Information provided >>
* * * *

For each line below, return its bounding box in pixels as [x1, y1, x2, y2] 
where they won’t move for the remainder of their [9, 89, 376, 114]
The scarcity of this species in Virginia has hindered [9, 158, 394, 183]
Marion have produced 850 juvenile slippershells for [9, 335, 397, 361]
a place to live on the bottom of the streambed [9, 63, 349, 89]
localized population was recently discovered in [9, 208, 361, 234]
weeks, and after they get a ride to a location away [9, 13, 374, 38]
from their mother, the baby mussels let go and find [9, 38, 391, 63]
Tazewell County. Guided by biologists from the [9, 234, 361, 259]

* * * *

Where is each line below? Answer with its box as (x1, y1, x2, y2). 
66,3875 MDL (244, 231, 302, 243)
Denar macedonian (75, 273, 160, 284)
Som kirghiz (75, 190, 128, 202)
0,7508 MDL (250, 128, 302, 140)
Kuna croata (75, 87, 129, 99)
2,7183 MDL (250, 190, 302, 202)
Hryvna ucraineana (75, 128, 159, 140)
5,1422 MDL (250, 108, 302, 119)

* * * *

Task instructions >>
Reproduce only the lines above, starting at the line with "For each line" and ending at the line with "Tazewell County. Guided", exactly as written.

Result >>
For each line below, return its bounding box in pixels as [x1, y1, x2, y2] 
where they won’t move for the remainder of their [9, 89, 376, 114]
The scarcity of this species in Virginia has hindered [9, 158, 394, 183]
Marion have produced 850 juvenile slippershells for [9, 335, 397, 361]
a place to live on the bottom of the streambed [9, 63, 349, 89]
localized population was recently discovered in [9, 208, 361, 234]
weeks, and after they get a ride to a location away [9, 13, 374, 38]
from their mother, the baby mussels let go and find [9, 38, 391, 63]
Tazewell County. Guided by biologists from the [9, 234, 361, 259]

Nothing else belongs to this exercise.